Setahun sebelum FKPPL dibentuk, laporan Radar Sukabumi menyebut bahwa krisis air di DAS Citatih menjadi sorotan banyak pihak. Kala itu, rencana pembentukan forum multi pihak di Sub DAS Citatih dikomentari oleh Aang Erlan Hudaya, anggota DPRD Sukabumi dari Fraksi Partai Kebangkitan Bangsa. Aang menegaskan, pembentukan lembaga non-struktural untuk mengelola Sub DAS Citatih mestilah melibatkan masyarakat, sebab hal itu tidak hanya beririsan dengan kepentingan swasta maupun pemerintah semata.
FKPPL yang diinisiasi Danone Indonesia segendang sepenarian dengan usulan itu. Anggota FKPPL terdiri atas banyak golongan, antara lain LSM, Pemda, swasta, tokoh masyarakat, peneliti, hingga akademisi. Forum yang diresmikan langsung oleh bupati Sukabumi H. Marwan Hamami ini berfungsi untuk memfasilitasi adanya komunikasi dan kerjasama antara masyarakat hulu yang mengelola lingkungan dengan masyarakat atau perusahaan pengguna air di aliran Sub DAS Cicatih.
Tak kalah menarik, tiga tahun sebelum FKPPL dibentuk, Danone Indonesia sudah mengenalkan program jasa lingkungan pula di sejumlah DAS, antara lain di DAS Rejoso, DAS Pusur, dan DAS Citatih.
Pada gelaran Hari Air Sedunia tahun lalu, peran dan manfaat berbagai program yang diberikan Danone Indonesia diakui langsung oleh masyarakat, sebagaimana tampak pada keterangan Hasan Basri alis Hadi dari Desa Girijaya dan Lilis warga Desa Babakan. “Ketika program ini diperkenalkan pada 2017, sulit menjelaskan manfaat sumur resapan kepada masyarakat. Namun, setelah berkoordinasi dengan banyak pihak dan terus melakukan edukasi, manfaatnya terasa, terutama saat musim kemarau,” ujar Hadi.
Hadi menjelaskan, sejak 2019 sudah ada 21 sumur resapan yang dibangun pihak Danone Indonesia sehingga pada musim hujan sekalipun air tetap tersedia bahkan di kedalaman 50 cm-1 meter.

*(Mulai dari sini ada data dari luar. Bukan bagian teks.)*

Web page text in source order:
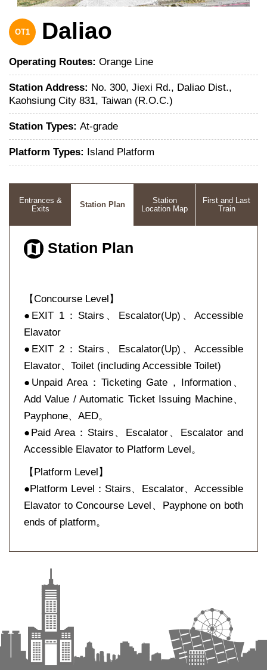
OT1 Daliao
Operating Routes: Orange Line
Station Address: No. 300, Jiexi Rd., Daliao Dist.,
Kaohsiung City 831, Taiwan (R.O.C.)
Station Types: At-grade
Platform Types: Island Platform
Entrances &
Exits
Station Plan
Station
Location Map
First and Last
Train
Station Plan
【Concourse Level】
●EXIT 1：Stairs、Escalator(Up)、Accessible
Elavator
●EXIT 2：Stairs、Escalator(Up)、Accessible
Elavator、Toilet (including Accessible Toilet)
●Unpaid Area：Ticketing Gate，Information、
Add Value / Automatic Ticket Issuing Machine、
Payphone、AED。
●Paid Area：Stairs、Escalator、Escalator and
Accessible Elavator to Platform Level。
【Platform Level】
●Platform Level：Stairs、Escalator、Accessible
Elavator to Concourse Level、Payphone on both
ends of platform。

Selain itu, program jasa lingkungan yang diterapkan Danone juga dianggap Hadi tidak hanya berdampak baik bagi pengembangan pertanian, tapi juga mengurangi pengangguran.
Harapan kami, program konservasi air ini bisa lebih ditingkatkan lagi, bukan hanya untuk memenuhi kebutuhan saat ini tapi juga untuk anak dan cucu kami kedepannya," pungkas Hadi.
Sedangkan bagi Lilis, manfaat yang ia rasakan dari program-program yang dibikin Danone Indonesia di daerahnya—salah satunya adalah WASH (Water Access, Sanitation, and Hygiene)—di samping ketersediaan air bersih adalah meningkatnya kesadaran warga akan kebersihan.
"Kami mendapatkan ilmu yang sangat bermanfaat perihal perilaku hidup bersih dan sehat sehingga perilaku higienitas kami berubah. Sekarang kami tidak lagi menggunakan air sawah atau berjalan jauh untuk mengambil air," ungkap Lilis.
Jika satu jenama seperti Danone Indonesia terbukti memberikan dampak yang baik terhadap kelestarian biofisik dan sosial ekonomi sebuah DAS, bayangkan, apa jadinya jika hal demikian diikuti pula oleh jenama yang lain. Diketahui, ada 24 perusahaan yang beroperasi di—dan memanfaatkan air cekungan air tanah—Sub DAS Citatih.
Dengan adanya kerjasama semua perusahaan di atas, kita boleh optimis bahwa kebaikan yang akan dirasakan masyarakat bisa bertambah dan upaya melestarikan lingkungan tidak seberat jika dipikul sendirian. Singkatnya, berat sama dipikul ringan sama dijinjing. Untuk kebaikan bersama, semua pihak harus saling dukung dan berkolaborasi.